Josh sank onto a chair at his kitchen table and read the article, which harped mostly on one theme: The police department was being pressured by everyone in the city with a modicum of power to find and arrest the murderer of Franklin Gardner. Various persons were quoted and had expressed shock over the heinous crime and perhaps some laxity in what should have been a speedy arrest. “After all,” one public figure stated, “it was a simple burglary until poor Franklin tried to protect his possessions. I understand that one of the missing treasures from his home is a priceless and very identifiable jade Buddha, carved in the sixteenth century. Now, how is the killer going to pawn something like that?”

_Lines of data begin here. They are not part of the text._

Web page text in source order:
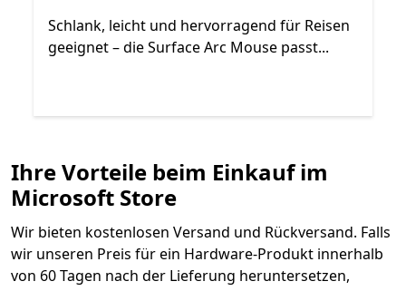
Schlank, leicht und hervorragend für Reisen
geeignet – die Surface Arc Mouse passt...
Zurück zu den Steuerelementen „Weiter“ und „Zurück“
Ende Weitere Produkte kaufen
Ihre Vorteile beim Einkauf im
Microsoft Store
Wir bieten kostenlosen Versand und Rückversand. Falls
wir unseren Preis für ein Hardware-Produkt innerhalb
von 60 Tagen nach der Lieferung heruntersetzen,
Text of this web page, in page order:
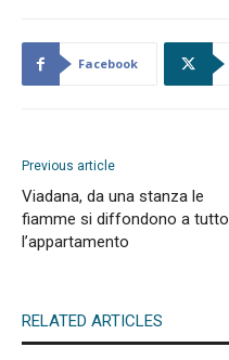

“ Moron,” Josh muttered. Anything could be sold. Besides, the items that had gone missing that night, according to the housekeeper, were not “priceless.” Valuable, maybe, but not priceless. Josh never had believed the burglary theory, not when Franklin ’s killer could have taken things that might truly be categorized as priceless.
But Josh knew that anyone wanting to put their image before the public jumped on any bandwagon that happened to pass through their territory. An article like this one often got results, though. Josh might hate the pressure the media had the power to apply, but he couldn’t deny its effectiveness. Everyone involved with this case would feel bullied and unappreciated today, him included, but they would work just a little bit harder to find the killer and bring him to trial.